Hildegard Büning, PhD

At-Large Director (2021-2024)

I am fascinated by the concept of gene and cell therapy. I am convinced that gene and cell therapy will permanently change the face of medicine. With my own research as well as with my engagement in the various gene therapy societies and beyond, it is my desire to help bring gene and cell therapy to patients in need. Safe and efficient gene delivery tools are key requirements for the success of these treatment strategies. I have dedicated my scientific career to work on adeno-associated viruses (AAV) and the vectors derived from them. AAV vectors are widely used and even first generation AAV vectors were shown to deliver impressive clinical benefit as in vivo gene therapies for various diseases.

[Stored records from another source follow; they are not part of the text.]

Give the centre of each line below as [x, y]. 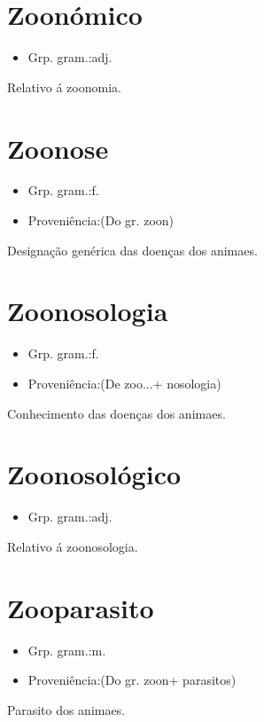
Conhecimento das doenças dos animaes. [116, 413]
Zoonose [58, 148]
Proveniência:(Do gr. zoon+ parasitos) [132, 680]
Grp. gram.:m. [67, 650]
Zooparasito [81, 607]
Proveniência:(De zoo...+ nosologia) [124, 383]
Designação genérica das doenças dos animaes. [132, 250]
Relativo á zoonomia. [64, 86]

However, in order to unleash the full potential of AAV vectors, some challenges remain to be overcome, such as recognition by the host immune system, the broad tropism of natural AAV serotypes, and the need for high vector doses. My research group seeks to address these key limitations by two interconnected approaches: 1) in-depth analysis of AAV infection biology and cell responses elicited upon cell infection or transduction, and 2) the development of engineering strategies that address the identified pre- and post-entry barriers. We use these strategies to develop specifically tailored vectors that will serve as optimized gene transfer tools for the next generation of in vivo gene and cell therapies.